### Task description
Exact transcription, pictures omitted: reproduce the listing below.

### Data section
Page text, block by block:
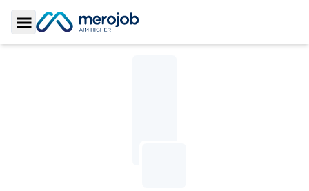
Toggle Sidebar
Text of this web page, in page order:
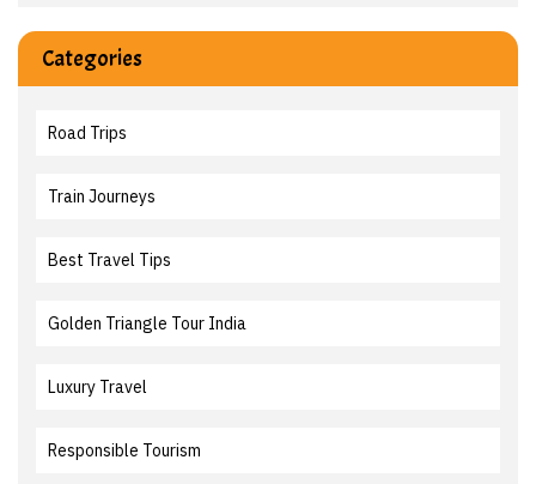
Categories
Road Trips
Train Journeys
Best Travel Tips
Golden Triangle Tour India
Luxury Travel
Responsible Tourism
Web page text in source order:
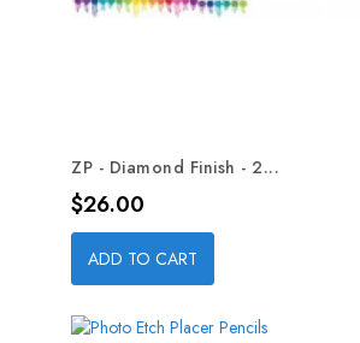
ZP - Diamond Finish - 2...
Price
$26.00
ADD TO CART
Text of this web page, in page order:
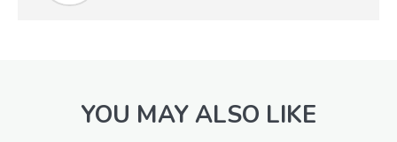
YOU MAY ALSO LIKE

### Reply to the task
Page text, block by block:
Toggle Sidebar
Text of this web page, in page order:
Categories
Road Trips
Train Journeys
Best Travel Tips
Golden Triangle Tour India
Luxury Travel
Responsible Tourism
Web page text in source order:
ZP - Diamond Finish - 2...
Price
$26.00
ADD TO CART
Text of this web page, in page order:
YOU MAY ALSO LIKE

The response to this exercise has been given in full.